しかし増上寺は絶えることなく信仰の灯を守り続けました。明治22年(1889年)には浄土宗の大学林(後の浄土宗大学、現在の大正大学の前身)を境内に設置し、宗学の拠点としての役割を強化します。境内の縮小という苦難のなかでも、増上寺は近代の宗教教育機関として新たな役割を見出していきました。この時代の苦難が、後に寺が再び立ち上がる力を養ったとも言えます。
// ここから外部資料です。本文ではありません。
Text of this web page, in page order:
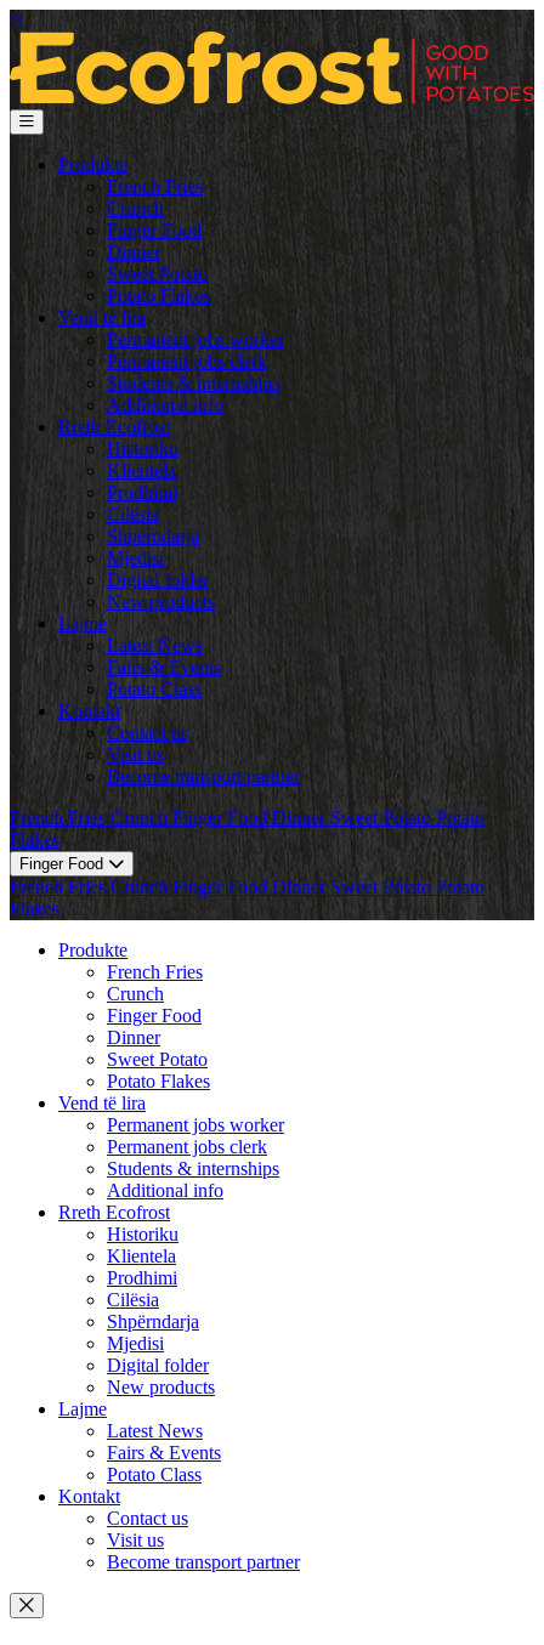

明治初期の増上寺境内の古写真または絵図、廃仏毀釈以前の広大な境内の様子

第4期:大正〜昭和(1923年〜1945年)——関東大震災と戦災からの試練

廃仏毀釈の苦難からようやく立ち直ろうとしていた増上寺に、さらなる試練が訪れます。大正12年(1923年)9月1日の関東大震災では、境内の建物が大きな被害を受けました。江戸時代以来の堂宇が各所で損壊・倒壊し、復興には多大な費用と年月が必要となりました。しかし増上寺は全国の信徒の支援を受けながら、震災の傷を少しずつ癒していきました。
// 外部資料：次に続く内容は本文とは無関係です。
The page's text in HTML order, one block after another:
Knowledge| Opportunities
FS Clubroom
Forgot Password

震災からの復興がようやく軌道に乗り始めた頃、今度は第二次世界大戦が増上寺を再び試練の渦に巻き込みます。昭和20年(1945年)3月10日の東京大空襲では、増上寺は壊滅的な被害を受けます。江戸時代に建立された壮麗な大殿(本堂)をはじめ、多くの堂宇が焼失しました。また、徳川将軍家墓所も一部が破損し、長い年月をかけて積み上げられた文化財が失われました。

昭和33年(1958年)に東京タワーが建設されると、増上寺は奇しくも日本の高度経済成長の象徴とともに再出発することになります。焼け野原から立ち上がった戦後の日本と、復興を目指す増上寺——その姿は時代を映す鏡のようでした。この時期に境内から臨む東京タワーの景観が生まれ、それは後に増上寺の新たなシンボルとなっていきます。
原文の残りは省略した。